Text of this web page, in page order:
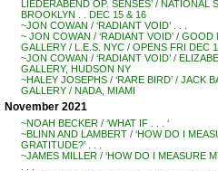
LIEDERABEND OP. SENSES’ / NATIONAL
BROOKLYN . . DEC 15 & 16
~JON COWAN / ‘RADIANT VOID’ . . .
~ JON COWAN / ‘RADIANT VOID’ / GOOD
GALLERY / L.E.S. NYC / OPENS FRI DEC
~JON COWAN / ‘RADIANT VOID’ /
GALLERY, HUDSON NY
~HALEY JOSEPHS / ‘RARE BIRD’ / JACK
GALLERY / NADA, MIAMI
November 2021
~NOAH BECKER / ‘WHAT IF . . . ‘
~BLINN AND LAMBERT / ‘HOW DO I
GRATITUDE?’ . . .
~JAMES MILLER / ‘HOW DO I MEASURE
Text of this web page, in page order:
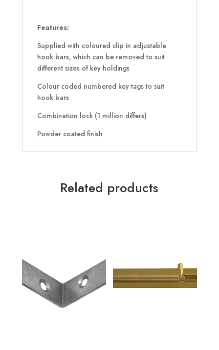
Features:
Supplied with coloured clip in adjustable
hook bars, which can be removed to suit
different sizes of key holdings
Colour coded numbered key tags to suit
hook bars
Combination lock (1 million differs)
Powder coated finish
Related products
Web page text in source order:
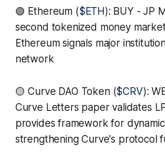
🟢 Ethereum ($ETH): BUY - JP
second tokenized money
Ethereum signals major
network
🟡 Curve DAO Token ($CRV):
Curve Letters paper validates
provides framework for
strengthening Curve's protocol
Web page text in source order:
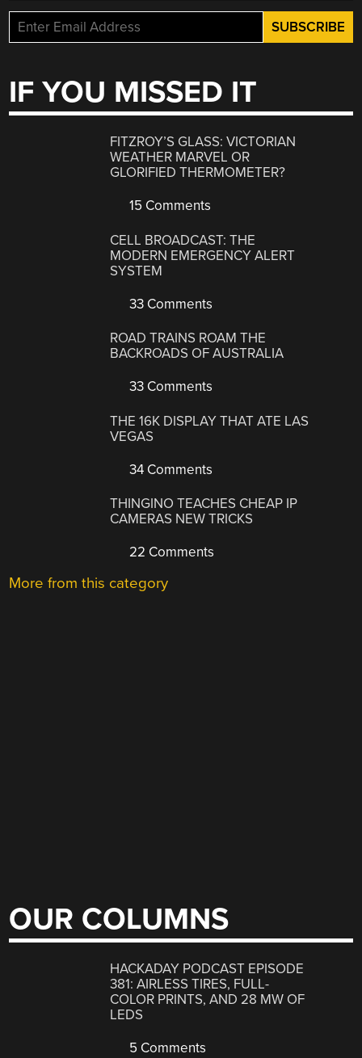
IF YOU MISSED IT
FITZROY’S GLASS: VICTORIAN
WEATHER MARVEL OR
GLORIFIED THERMOMETER?
15 Comments
CELL BROADCAST: THE
MODERN EMERGENCY ALERT
SYSTEM
33 Comments
ROAD TRAINS ROAM THE
BACKROADS OF AUSTRALIA
33 Comments
THE 16K DISPLAY THAT ATE LAS
VEGAS
34 Comments
THINGINO TEACHES CHEAP IP
CAMERAS NEW TRICKS
22 Comments
More from this category
OUR COLUMNS
HACKADAY PODCAST EPISODE
381: AIRLESS TIRES, FULL-
COLOR PRINTS, AND 28 MW OF
LEDS
5 Comments
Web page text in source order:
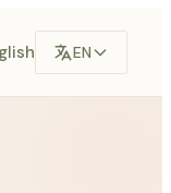
EN
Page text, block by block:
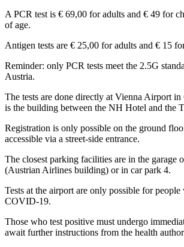
A PCR test is € 69,00 for adults and € 49 for
of age.
Antigen tests are € 25,00 for adults and € 15
Reminder: only PCR tests meet the 2.5G
Austria.
The tests are done directly at Vienna Airport
is the building between the NH Hotel and the
Registration is only possible on the ground
accessible via a street-side entrance.
The closest parking facilities are in the garage
(Austrian Airlines building) or in car park 4.
Tests at the airport are only possible for
COVID-19.
Those who test positive must undergo
await further instructions from the health
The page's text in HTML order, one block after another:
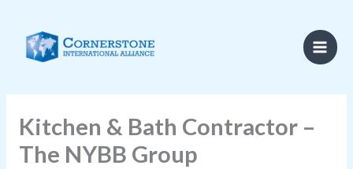
content
Kitchen & Bath Contractor –
The NYBB Group
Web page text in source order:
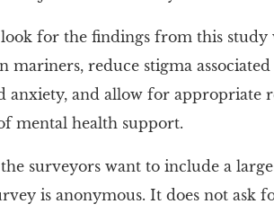
for the findings from this
mariners, reduce stigma
anxiety, and allow for
mental health support.
the surveyors want to include a
is anonymous. It does not
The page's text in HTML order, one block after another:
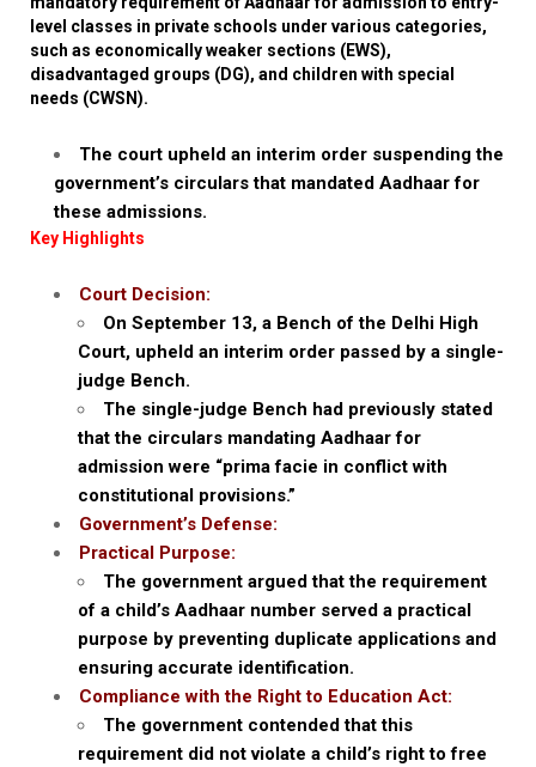
level classes in private schools under various categories,
such as economically weaker sections (EWS),
disadvantaged groups (DG), and children with special
needs (CWSN).
The court upheld an interim order suspending the
government’s circulars that mandated Aadhaar for
these admissions.
Key Highlights
Court Decision:
On September 13, a Bench of the Delhi High
Court, upheld an interim order passed by a single-
judge Bench.
The single-judge Bench had previously stated
that the circulars mandating Aadhaar for
admission were “prima facie in conflict with
constitutional provisions.”
Government’s Defense:
Practical Purpose:
The government argued that the requirement
of a child’s Aadhaar number served a practical
purpose by preventing duplicate applications and
ensuring accurate identification.
Compliance with the Right to Education Act:
The government contended that this
requirement did not violate a child’s right to free
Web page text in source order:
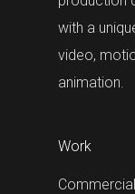
with a
video,
animation.
Work
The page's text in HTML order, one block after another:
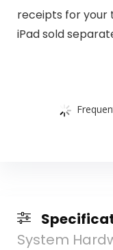
receipts for your
iPad sold
System

* [What needs to be done] Look through the listing above for the line with "GALLERY, HUDSON NY" and the line with "Colour coded numbered key tags to suit". Write out exactly those lines and everything between, leaving out pictures.

* [Result of this exercise]
GALLERY, HUDSON NY
~HALEY JOSEPHS / ‘RARE BIRD’ / JACK
GALLERY / NADA, MIAMI
November 2021
~NOAH BECKER / ‘WHAT IF . . . ‘
~BLINN AND LAMBERT / ‘HOW DO I
GRATITUDE?’ . . .
~JAMES MILLER / ‘HOW DO I MEASURE
Text of this web page, in page order:
Features:
Supplied with coloured clip in adjustable
hook bars, which can be removed to suit
different sizes of key holdings
Colour coded numbered key tags to suit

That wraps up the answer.